The TV Commercial, Once Advertising’s Main Event, Suffers in the Pandemic

Before the coronavirus pandemic, the TV networks were expecting a strong 2020. The presidential election and Tokyo Olympics would keep people watching, and companies would spend more than usual on commercial time.

But with the Summer Games postponed and campaign rallies on lockdown, television advertising revenue is likely to drop 12 percent this year, according to a projection by the research firm MoffettNathanson. Networks will lose out on $25.5 billion in spending, according to a report released on Thursday by the WARC research group.

This could be the future of television advertising: fast, cheap, minimalist.

“TV was already in the middle of a huge revolution, and it’s only going to intensify, because now advertisers’ money is tight,” said Jane Clarke, the chief executive of the Coalition for Innovative Media Measurement, a trade group.

Before the pandemic, 30 percent of ad spending in the United States went toward TV commercials, while 56 percent went to purely digital platforms. By the end of the year, “this gap is really going to blow out,” with TV “falling more dramatically,” said Michael Nathanson, a founding partner of the MoffettNathanson research firm, in a recent conference call with clients.

The upfronts usually end with companies agreeing to buy up to 80 percent of the ad space available for the approaching TV season. This year, the networks are being flexible, allowing advertisers to wait and see how the season goes before asking them to sign on the dotted line. So far, the number of deals is “probably not coming close to the usual volumes,” said Tim Nollen, an analyst with Macquarie Capital, in a note to investors this month.

“Advertisers have a lot more questions about actual metrics, and they’re putting fewer dollars in less accountable environments where it’s harder to measure results,” said Tal Chalozin, the co-founder of Innovid, an ad-tech company.

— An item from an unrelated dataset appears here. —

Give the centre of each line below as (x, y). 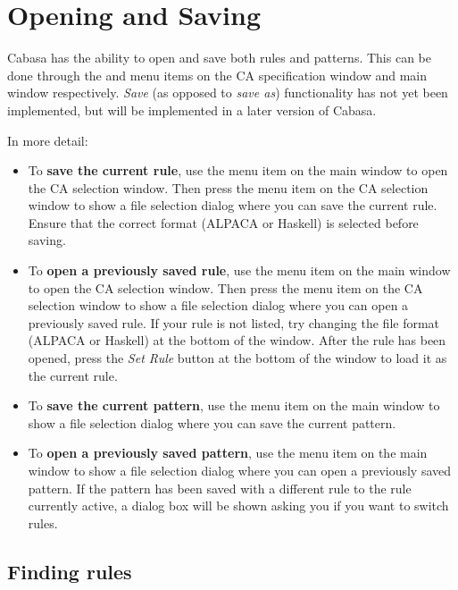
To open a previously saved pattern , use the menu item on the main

The pandemic has forced many companies to be more efficient with their advertising because they have less money to spend, said Ms. Clarke of the Coalition for Innovative Media Measurement. The crisis may encourage more ads made for owners of internet-connected TVs, using data to deliver customized messages to specific groups of viewers.

“You might see ads that feel more like they’re talking to you, and you won’t see as many of them — not those big, expensive ads over and over again,” she said.

In the new mediascape, big-statement, big-budget TV commercials could become something of a rarity, said Edward E. Timke, an advertising expert at Duke University.

“This is going to be a watershed moment in history, where ad agencies or their clients are going to be forced to rethink how they produce and how they create,” he said. “Maybe ads with big productions will become the exception, rather than the norm.”